The most interesting number in the ablation is a small one: when you remove the skill context at inference from an SKILL0-trained model, accuracy goes up by 1.6 percentage points compared to keeping it. The skill lookup has become noise.

The caveats are real. All training and evaluation happen on two simulated environments (ALFWorld and a retrieval QA suite). The initial skill library is inherited from a prior system, so the approach is upstream-dependent. But as a template for where fine-tuning attention should go, the direction is credible — and directly relevant to how Jarvis is architected. The current prompt-time skill injection model is Paradigm I; this is what Paradigm III looks like.

Thinking in batches

Batched Contextual Reinforcement: A Task-Scaling Law for Efficient Reasoning (Yang et al., UIUC + Tsinghua) approaches the cost problem from the training side. The observation is simple: if you concatenate N math problems into a single context window during training, the model has to be concise because it can’t afford to ramble on problem 1 and still have tokens for problems 2 and 3. The implicit budget pressure, applied with no explicit “be brief” reward signal, produces a model that generates shorter and more accurate reasoning than the baseline.

The key claim is that this transfers to single-problem inference.
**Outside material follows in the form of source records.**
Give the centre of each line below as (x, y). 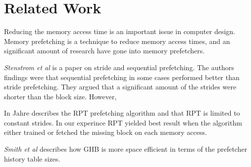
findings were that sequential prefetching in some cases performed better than (122, 77)
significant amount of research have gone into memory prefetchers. (104, 51)
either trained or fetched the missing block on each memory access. (105, 132)
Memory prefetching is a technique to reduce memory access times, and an (117, 41)
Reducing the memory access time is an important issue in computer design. (120, 31)
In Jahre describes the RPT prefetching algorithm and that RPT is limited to (122, 113)
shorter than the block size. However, (60, 96)
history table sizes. (32, 158)
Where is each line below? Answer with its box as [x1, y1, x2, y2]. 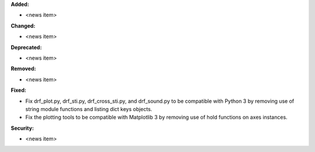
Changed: [10, 22, 36, 29]
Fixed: [10, 87, 26, 94]
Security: [10, 125, 34, 132]
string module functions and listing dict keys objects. [25, 105, 153, 112]
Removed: [10, 65, 36, 72]
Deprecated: [10, 44, 42, 51]
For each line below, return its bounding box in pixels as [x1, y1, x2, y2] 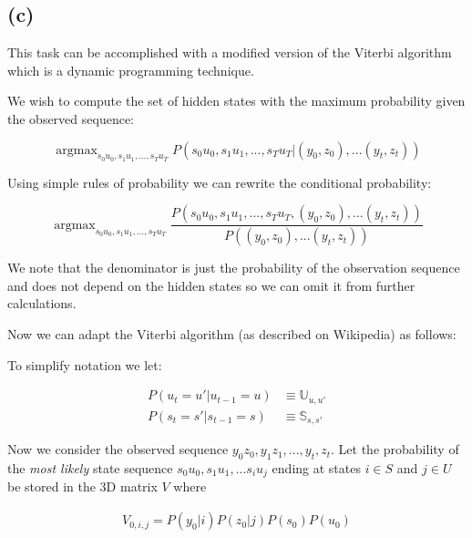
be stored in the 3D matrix [7, 477, 158, 496]
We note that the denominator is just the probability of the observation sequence [7, 258, 460, 277]
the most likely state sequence [7, 458, 173, 477]
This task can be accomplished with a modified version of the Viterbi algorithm [7, 43, 452, 62]
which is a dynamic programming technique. [7, 60, 254, 79]
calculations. [7, 294, 77, 313]
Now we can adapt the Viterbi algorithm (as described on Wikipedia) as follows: [7, 325, 457, 344]
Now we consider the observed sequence [7, 440, 229, 459]
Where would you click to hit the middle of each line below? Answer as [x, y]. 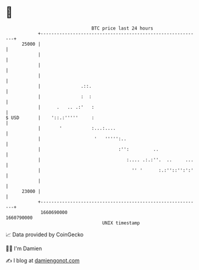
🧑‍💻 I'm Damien [24, 248]
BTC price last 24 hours [122, 28]
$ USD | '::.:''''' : [50, 118]
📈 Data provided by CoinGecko [45, 235]
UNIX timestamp [121, 223]
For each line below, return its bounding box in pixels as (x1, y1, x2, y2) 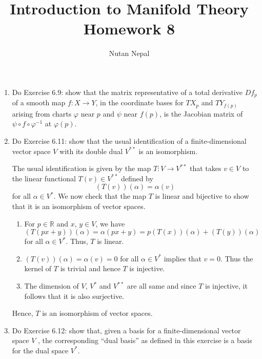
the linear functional (12, 173, 76, 183)
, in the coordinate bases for (95, 97, 184, 108)
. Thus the (220, 253, 253, 263)
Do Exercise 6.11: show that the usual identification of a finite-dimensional (12, 136, 247, 146)
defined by (120, 173, 153, 183)
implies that (164, 253, 201, 263)
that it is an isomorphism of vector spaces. (12, 201, 146, 212)
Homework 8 (83, 18, 175, 39)
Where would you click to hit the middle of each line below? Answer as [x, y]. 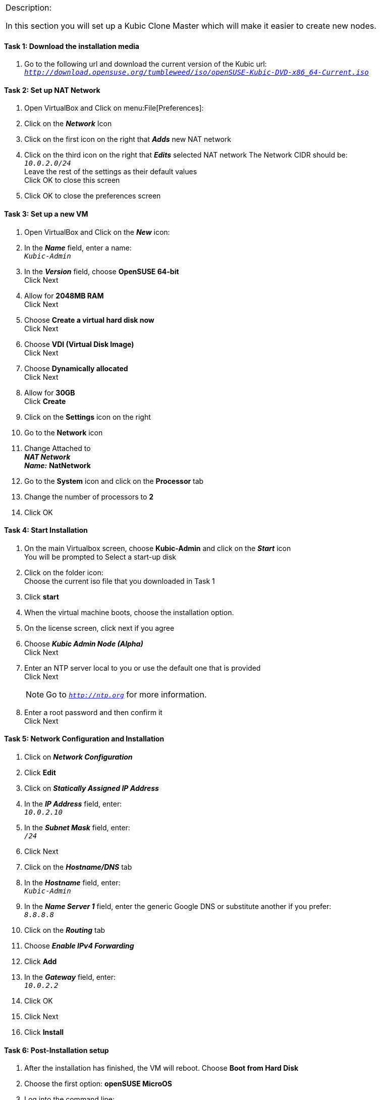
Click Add [41, 962]
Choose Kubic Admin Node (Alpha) [84, 643]
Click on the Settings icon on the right [88, 417]
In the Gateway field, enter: [70, 977]
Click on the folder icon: [64, 572]
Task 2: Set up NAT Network [52, 90]
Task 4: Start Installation [46, 530]
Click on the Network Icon [68, 124]
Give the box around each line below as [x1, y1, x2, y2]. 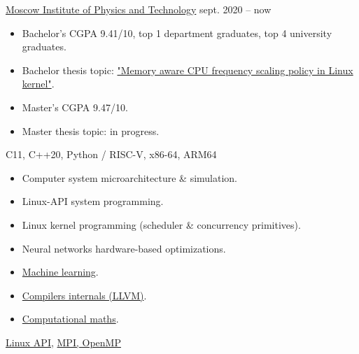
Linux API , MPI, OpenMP [6, 334, 121, 349]
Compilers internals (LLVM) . [22, 288, 147, 302]
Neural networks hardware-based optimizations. [22, 241, 226, 255]
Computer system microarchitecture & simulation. [22, 170, 237, 185]
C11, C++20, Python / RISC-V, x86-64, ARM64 [6, 147, 217, 162]
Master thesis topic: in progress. [22, 123, 160, 138]
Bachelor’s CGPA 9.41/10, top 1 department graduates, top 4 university [22, 25, 332, 40]
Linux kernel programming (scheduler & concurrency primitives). [22, 217, 301, 232]
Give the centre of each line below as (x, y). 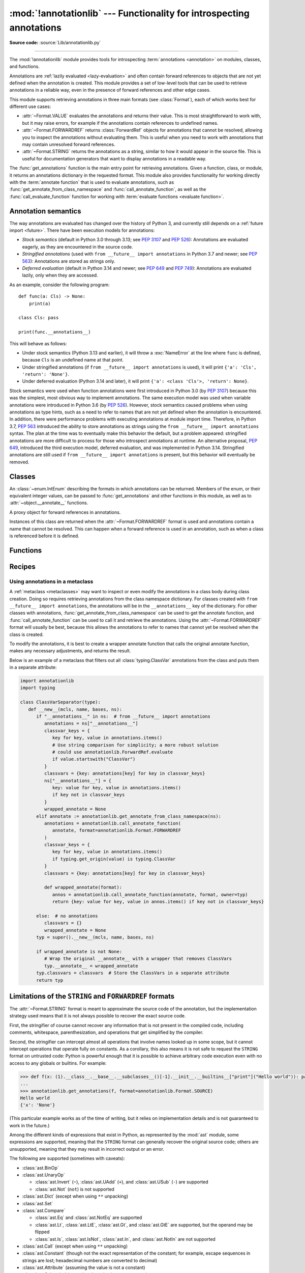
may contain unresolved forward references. (69, 145)
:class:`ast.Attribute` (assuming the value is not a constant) (84, 1267)
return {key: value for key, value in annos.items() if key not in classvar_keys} (158, 902)
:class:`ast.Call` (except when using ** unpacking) (75, 1246)
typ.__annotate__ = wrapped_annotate (91, 966)
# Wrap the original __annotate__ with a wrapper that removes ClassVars (138, 959)
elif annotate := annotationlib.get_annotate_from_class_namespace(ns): (129, 816)
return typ (50, 980)
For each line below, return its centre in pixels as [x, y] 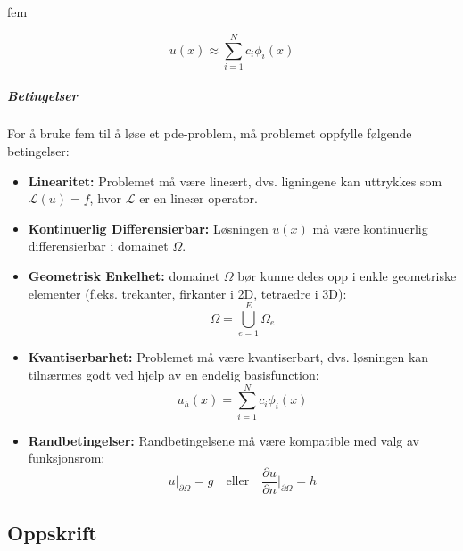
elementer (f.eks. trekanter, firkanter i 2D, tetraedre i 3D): [187, 293]
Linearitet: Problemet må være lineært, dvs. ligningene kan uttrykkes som [235, 181]
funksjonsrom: [66, 458]
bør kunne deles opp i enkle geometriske [347, 276]
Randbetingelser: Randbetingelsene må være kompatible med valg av [223, 440]
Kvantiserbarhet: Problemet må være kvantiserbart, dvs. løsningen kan [228, 357]
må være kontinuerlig [370, 228]
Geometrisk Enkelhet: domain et [124, 276]
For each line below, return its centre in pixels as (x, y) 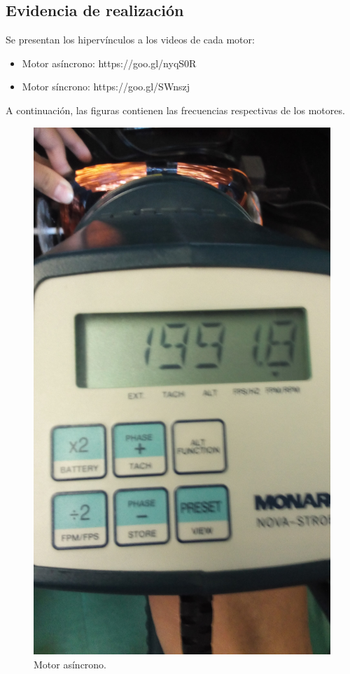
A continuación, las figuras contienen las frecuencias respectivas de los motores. (175, 110)
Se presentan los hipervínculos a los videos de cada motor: (130, 40)
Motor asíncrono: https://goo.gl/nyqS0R (109, 63)
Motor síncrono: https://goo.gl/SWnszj (106, 87)
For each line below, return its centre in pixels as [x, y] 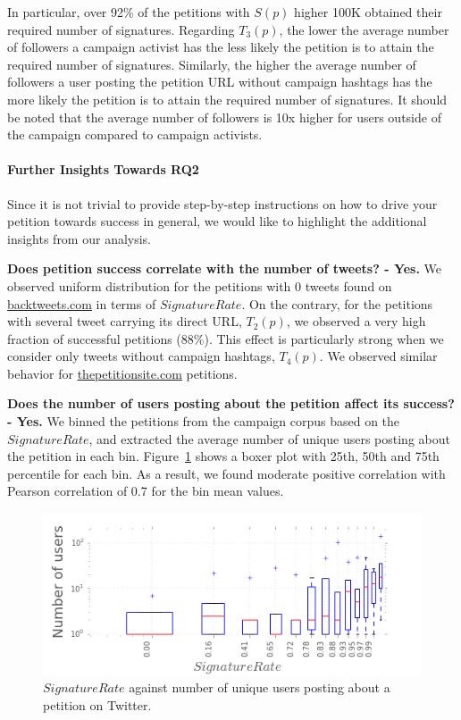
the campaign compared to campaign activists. [135, 134]
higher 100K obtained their [368, 12]
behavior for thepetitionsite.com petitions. [122, 373]
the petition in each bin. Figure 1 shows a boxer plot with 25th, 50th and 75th [223, 456]
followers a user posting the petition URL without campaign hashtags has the [220, 82]
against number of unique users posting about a [260, 687]
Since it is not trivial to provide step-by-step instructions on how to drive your [222, 203]
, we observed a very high [356, 321]
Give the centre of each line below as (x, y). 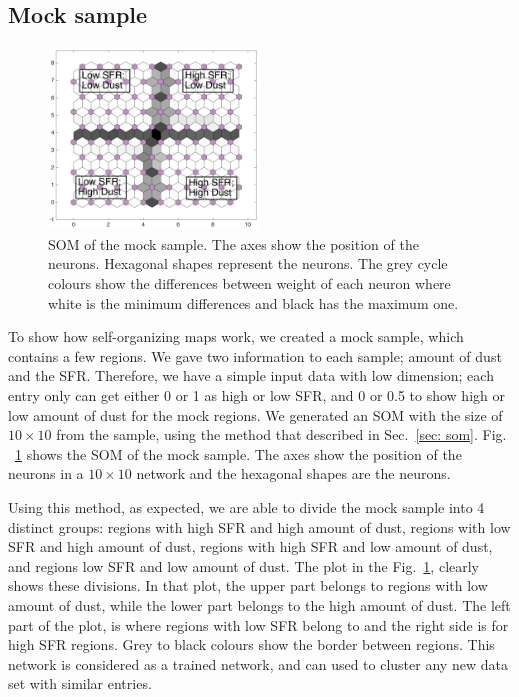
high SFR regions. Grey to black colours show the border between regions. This (251, 644)
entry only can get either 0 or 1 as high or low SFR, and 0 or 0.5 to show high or (256, 394)
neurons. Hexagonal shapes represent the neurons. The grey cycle (248, 263)
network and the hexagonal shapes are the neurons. (293, 473)
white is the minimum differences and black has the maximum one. (253, 302)
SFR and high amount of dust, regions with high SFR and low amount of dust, (250, 546)
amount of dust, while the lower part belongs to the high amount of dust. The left (259, 604)
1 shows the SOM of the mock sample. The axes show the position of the (238, 453)

You don’t have to batch problems at test time to see the benefit — the conciseness has been baked in.

For the 4B model (BCR-Qwen3-4B versus Qwen3-4B-Thinking-2507), token reduction across five math benchmarks is 15.8–31.8%, while accuracy goes up on all five simultaneously. On AIME25 the gain is +13.3 percentage points — though AIME25 is a small, hard benchmark where a 13-point swing might represent a handful of problems, so that specific number deserves error-bar skepticism. The 1.5B model shows accuracy improvement on two of five benchmarks, with reduction on all five.

The paper also identifies N (number of concurrent problems at inference time) as a controllable efficiency axis. BCR-trained models at N=5 on MATH-500 use 839 tokens per problem and achieve 79.0% accuracy, compared to a baseline that collapses to 63.2% at the same N while using 3,099 tokens at N=1. The “3.7× cost reduction” claim in the paper bundles the efficiency modes together; read it with that in mind.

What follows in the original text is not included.